My greatest fear about the impacts of computers is the influence they have on our way of thinking. The nature of this influence is clear: it downgrades the concept of a human being to that of a machine. Human nature becomes subnatural, that is, even inferior to non-living matter, because the latter is imbued with an infinite wisdom, making possible the existence of living beings. My fear is that this way of thinking is going to cause terrible tragedies. We may already imagine the possible consequences of this: The notion that human beings are fundamentally determined by their genome (deciphered with the indispensable assistance of computers, another instance of quantification!) and that we will be able to alter the genome to "improve" a person, is a pure product of this mentality. I call this tendency "genetic racism." It could more properly be called "genetic eugenics," but I exaggerate it intentionally, and leads to the following. The Nazis, those most outstanding examples of what I call "the century of barbarism," treated millions of human beings like animals, shipping them off in cattle wagons, confining them in cages, and so on. But it is possible to maintain ethical principles with regard to the treatment of animals; take the case of organizations for the prevention of cruelty towards animals, the campaigns to save the whales and other endangered species, the campaigns to save animals from scientific experimentation, etc. A feeling of reverence for nature remains, though in this scenario DT may well bring an end to it. What does not make sense is to adopt the same ethic in relation to machines - well, as long as we do not share McCarthy's way of thinking. I would not be surprised if he felt remorse when switching off his personal computer. Thus, the notion of the human being as a machine could produce attitudes so inhuman they would leave the Nazis in the dust. I especially worry about the psychological development of children who use computers as they mature. They cannot possibly comprehend what DT is and are overly impressionable.

There are other disastrous consequences to fear in this scenario. Another is the growing fragmentation of human life. Reflect on your behavior as you use your computer, especially the Internet. Notice that you generally do not concentrate on a single task or subject. For example, you read rapidly through a pile of e-mails; if one of them links to a Web site, you open it, and follow the links you find there looking at further sites, and so on. This fragmentation tends to undermine self-consciousness and individuality, reducing freedom to a choice among a menu of actions permitted by the software you are using. Once again, the human being is reduced in his humanity.

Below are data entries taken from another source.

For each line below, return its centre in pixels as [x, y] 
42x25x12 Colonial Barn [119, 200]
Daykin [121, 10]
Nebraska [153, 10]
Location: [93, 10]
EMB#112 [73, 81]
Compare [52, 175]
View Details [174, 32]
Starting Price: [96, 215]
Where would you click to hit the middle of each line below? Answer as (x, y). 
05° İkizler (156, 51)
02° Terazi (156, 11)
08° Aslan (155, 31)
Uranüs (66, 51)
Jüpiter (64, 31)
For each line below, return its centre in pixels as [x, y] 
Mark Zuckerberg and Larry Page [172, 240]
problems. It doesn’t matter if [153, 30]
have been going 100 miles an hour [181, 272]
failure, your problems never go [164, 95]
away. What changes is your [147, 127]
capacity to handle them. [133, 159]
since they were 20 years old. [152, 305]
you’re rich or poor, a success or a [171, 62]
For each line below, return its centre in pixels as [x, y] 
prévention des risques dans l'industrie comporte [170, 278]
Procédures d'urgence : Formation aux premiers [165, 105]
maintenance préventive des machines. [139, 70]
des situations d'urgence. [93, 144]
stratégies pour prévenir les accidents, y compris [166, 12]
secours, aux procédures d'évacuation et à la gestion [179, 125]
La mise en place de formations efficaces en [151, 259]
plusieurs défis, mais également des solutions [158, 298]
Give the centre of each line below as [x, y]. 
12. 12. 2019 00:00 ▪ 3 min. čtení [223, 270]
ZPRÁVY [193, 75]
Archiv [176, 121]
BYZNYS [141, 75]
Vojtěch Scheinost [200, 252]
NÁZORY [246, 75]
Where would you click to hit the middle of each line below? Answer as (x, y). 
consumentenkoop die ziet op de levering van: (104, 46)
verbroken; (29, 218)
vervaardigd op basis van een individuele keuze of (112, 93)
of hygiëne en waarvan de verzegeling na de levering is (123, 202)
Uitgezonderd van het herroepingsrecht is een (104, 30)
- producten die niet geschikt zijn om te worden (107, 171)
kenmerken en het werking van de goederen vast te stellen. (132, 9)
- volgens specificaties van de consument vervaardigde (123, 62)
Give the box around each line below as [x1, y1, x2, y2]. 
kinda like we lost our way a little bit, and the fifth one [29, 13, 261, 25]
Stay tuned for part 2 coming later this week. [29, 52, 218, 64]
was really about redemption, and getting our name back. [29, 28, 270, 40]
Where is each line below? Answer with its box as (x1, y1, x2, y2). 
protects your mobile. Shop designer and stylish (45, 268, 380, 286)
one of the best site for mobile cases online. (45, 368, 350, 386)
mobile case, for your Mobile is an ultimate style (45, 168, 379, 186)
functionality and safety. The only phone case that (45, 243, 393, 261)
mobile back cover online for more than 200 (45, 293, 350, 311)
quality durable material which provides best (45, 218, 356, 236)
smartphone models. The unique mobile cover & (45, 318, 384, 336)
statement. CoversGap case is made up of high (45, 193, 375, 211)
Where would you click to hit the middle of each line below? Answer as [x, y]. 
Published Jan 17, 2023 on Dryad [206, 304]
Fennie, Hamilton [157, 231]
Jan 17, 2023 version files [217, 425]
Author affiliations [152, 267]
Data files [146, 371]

Another impact of DT that will probably grow worse in the future is the increasing speed with which computer users are obliged to respond. Once again, it is as though the human being were reduced to the status of a machine that reacts very rapidly. Children and youths are being trained to do this by horrible electronic games (read my articles on this subject on my Web site) and by computers. It constitutes a veritable "mechanization" of human beings in terms of their actions. Reasoning is always a slow process, at least where it concerns thoughts that must be subjected to quiet reflection before the decision to act is taken, something that animals cannot do, since they instinctively follow their behavioral "programming." But DT imposes a speed that does not fit the normal, slow pace of conscious deliberations. This happens in addition to the utterly inhuman pace of technological and social change, a subject treated by other people that I will not reiterate here. The issue of speed is infiltrating the business world as well. I have long said that natural selection should not be applied to human beings except in one area: economic life, where the capitalist law of the jungle clearly dictates the "survival of the strongest." Similarly, we are entering into an era of "survival of the fastest." Businesses that do not adapt to the Internet quickly enough are swallowed up by those that do. This is another type of dehumanization of society.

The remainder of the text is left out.